Он снова схватил бумагу, написал под алфавитом алфавит в обратном порядке, но сделал это со смещением, так, что буква «А» нормального алфавита оказалась напротив интервала. В шифрованном тексте она обозначалась просто-напросто пробелом, а вместо пробела между словами писали букву «А», вместо «B» писали букву «Z», вместо «С» – «Y», вместо «D» – «X» и т. д.

Когда Анри написал новый ряд и заменил буквы во фразе в соответствии с новой системой, он издал торжествующий возглас. На бумаге перед ним появилась надпись на старофранцузском языке:

«Le tresur sacrе est celte en eglise en chastel que le nom est ecrite sur le coffre en place indiqute sur le papel»[13].

– Священное сокровище!! – прошептал молодой офицер. – Уж не Святой ли Грааль, о котором писал Эстебан Висенте!! Ну конечно, он! Что же может быть еще! А этот странный сон, или точнее, видение! Что это было? Такое ощущение, что «брат Роже» сам захотел рассказать мне тайну…

Эти мысли переполняли голову Анри, ему казалось, что он стоит на пороге разгадки удивительной тайны, мистерии, которая заставляла мечтать миллионы людей уже много сотен лет. Святой Грааль! Его искали рыцари Круглого стола, о нем писали Кретьен де Труа, Робер де Борон, Вольфрам фон Эшенбах, трубадуры и труверы! И возможно, сейчас капитану Второго драгунского полка Анри де Крессэ спустя пятьсот лет после разгрома ордена тамплиеров суждено будет разгадать эту удивительную загадку!

Анри вспомнилось удивительное совпадение. Его вызвали к командующему в день Благовещения 25 марта 1810 года, а свою речь Беренгер де Бельвис произносил 25 марта 1309 года, ровно за пятьсот один год до этого. По крайней мере ту речь, которую он слышал в своем видении.

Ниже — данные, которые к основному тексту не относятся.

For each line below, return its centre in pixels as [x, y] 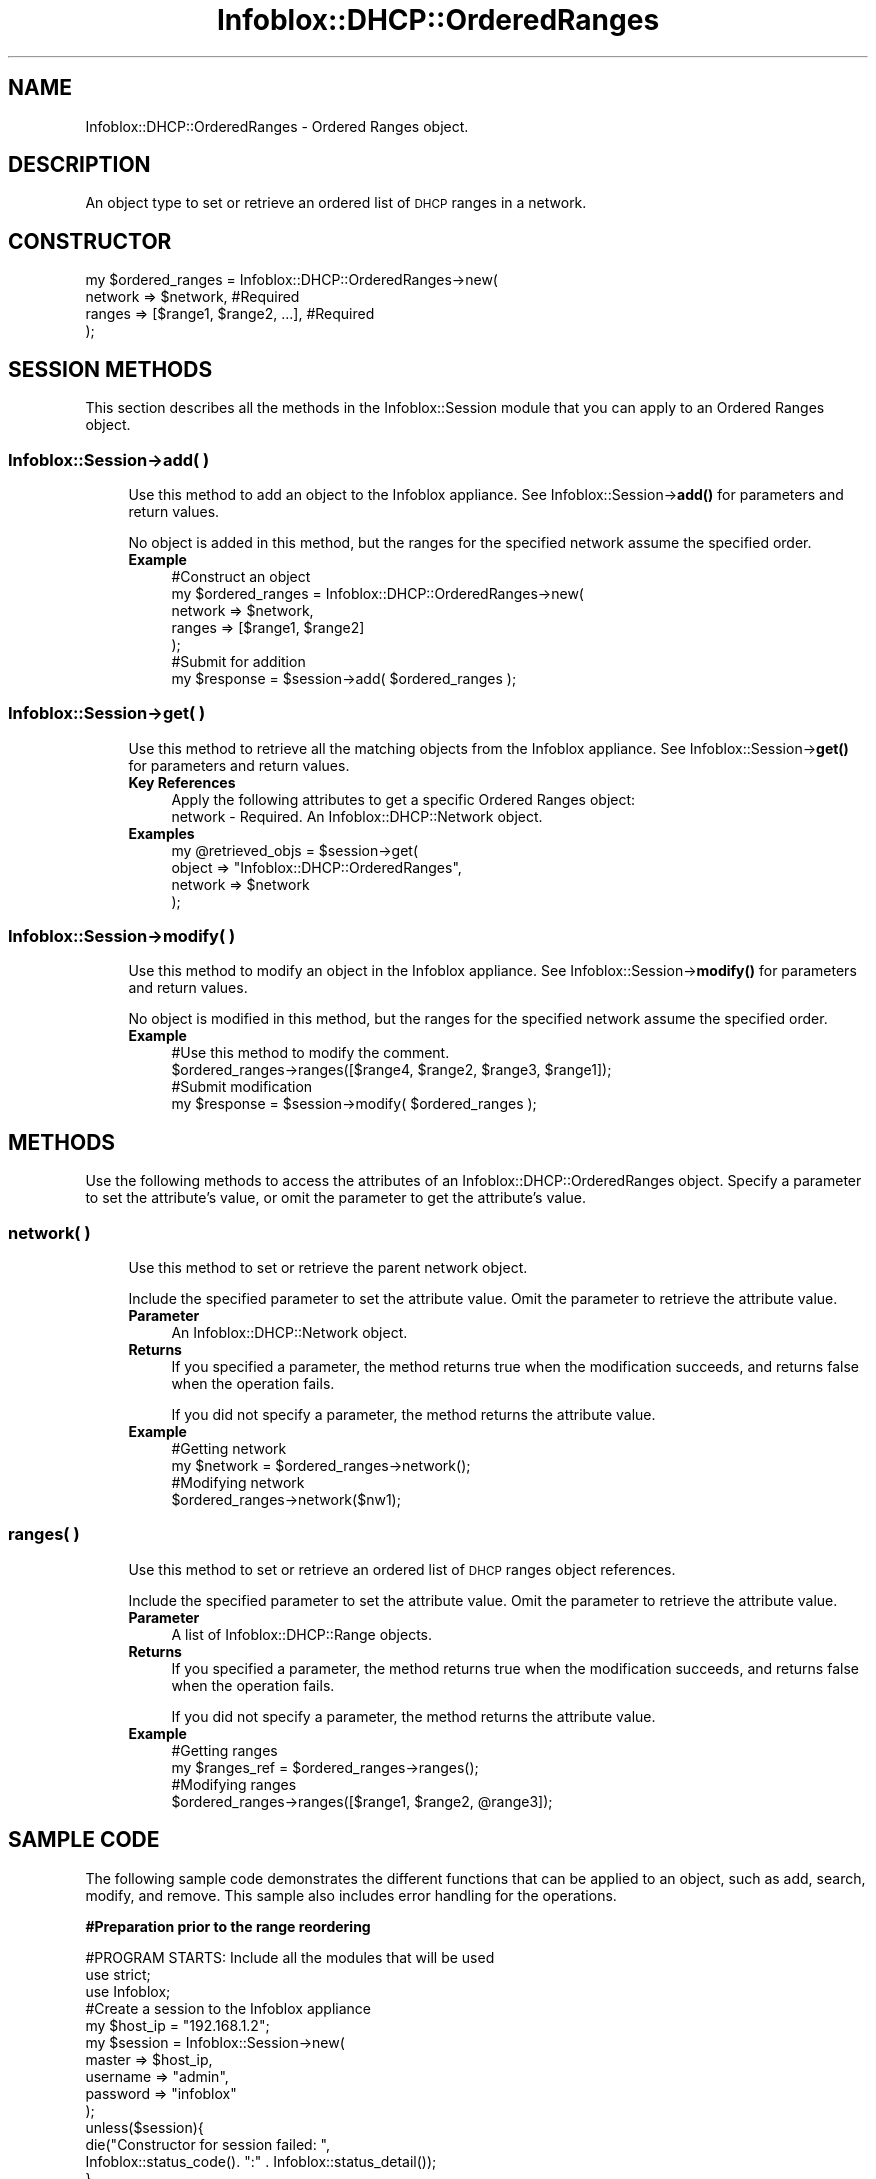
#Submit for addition [238, 661]
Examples [161, 833]
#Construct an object [241, 576]
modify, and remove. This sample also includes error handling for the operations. [351, 1895]
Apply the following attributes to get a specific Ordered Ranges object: [403, 799]
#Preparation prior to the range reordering [228, 1926]
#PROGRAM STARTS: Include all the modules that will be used [290, 1957]
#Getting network [229, 1448]
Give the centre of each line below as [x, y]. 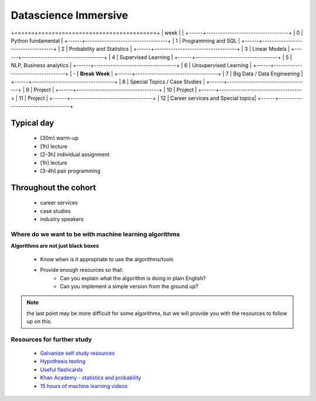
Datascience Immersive [70, 15]
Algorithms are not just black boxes [55, 246]
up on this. [39, 322]
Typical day [32, 123]
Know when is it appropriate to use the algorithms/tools [107, 259]
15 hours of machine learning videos [84, 386]
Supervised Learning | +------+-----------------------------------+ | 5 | [206, 57]
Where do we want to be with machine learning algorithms [95, 234]
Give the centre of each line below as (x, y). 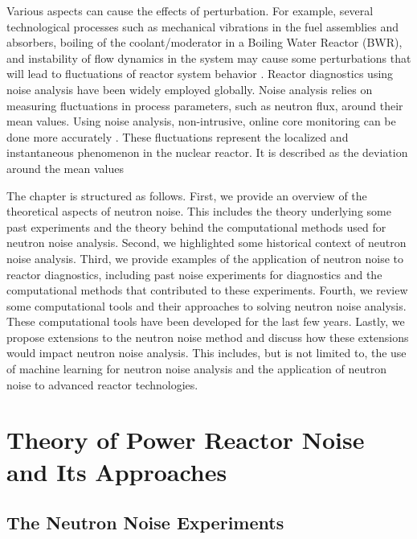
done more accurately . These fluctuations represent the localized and (178, 136)
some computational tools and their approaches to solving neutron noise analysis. (206, 305)
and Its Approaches (117, 471)
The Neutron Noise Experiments (145, 523)
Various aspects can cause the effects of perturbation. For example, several (190, 10)
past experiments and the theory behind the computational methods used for (196, 226)
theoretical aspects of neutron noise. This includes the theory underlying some (199, 211)
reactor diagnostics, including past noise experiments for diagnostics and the (194, 274)

Де Крессэ не принадлежал к тем, кто верит в чудеса, а его отец, хотя и роялист, был читателем энциклопедии Дидро и Даламбера. Но, как все воины, которые не раз видели смерть лицом к лицу, Анри был немного суеверен. Ему показалось, что видение, пришедшее к нему ночью, словно сошло со страниц древней рукописи, как будто Святой Грааль заложил в ее страницы неведомую силу, которая через пятьсот один год сообщила ему о трагедии замка Монсон.

Глава 4

Пропавшая шкатулка

Анри так не терпелось поведать главнокомандующему и новому другу о своем удивительном открытии, что он почти не спал. Утром молодой офицер снова надел парадную форму, правда, уже не с каской, а со шляпой, которую можно было быстро нацепить, и зашагал короткой дорогой к старому дворцу графа Фуэнтеса, где располагалась резиденция главнокомандующего.

На этот раз Анри никто не ждал. Дежурный адъютант проводил его в большую, уже знакомую приемную, где теперь толпилась целая куча народа. Французские офицеры, испанские чиновники, все что-то деловито обсуждали, в руках у многих были бумаги на подпись, было душно и шумно… Но, по счастью, Анри увидел Монтегю, перебегавшего из одного кабинета в другой с папкой под мышкой.

– Эврар! – воскликнул капитан.

Однако Монтегю улыбнулся, не останавливаясь, кивнул головой, сделал какой-то непонятный жест и исчез за дверью. Впрочем, минут через пять он появился снова, подбежал к Анри и сердечно поздоровался, извинившись за то, что так спешил. Когда де Крессэ рассказал о своем открытии, адъютант просиял от счастья, попросил подождать минуточку и исчез за дверью главного кабинета.

«Минуточка» длилась примерно полчаса – время, за которое Анри успел разглядеть посетителей, обратив внимание на то, что испанцев было не только не меньше, чем французов, но даже и больше…

Но вот из кабинета командующего важно вышел какой-то грузный испанский начальник в мундире явно местного покроя. Он о чем-то оживленно переговаривался со своим секретарем, размахивая официальным документом. Вслед за ними выскочил Монтегю и, подбежав к Анри, буквально потащил его в кабинет.

Сюше встретил де Крессэ опять очень приветливо, хотя было видно, что на этот раз он озабочен кучей текущих дел. Тем не менее командующий нашел возможность снова выставить всех посторонних за дверь, так что остались лишь те, кто присутствовал на предыдущей беседе.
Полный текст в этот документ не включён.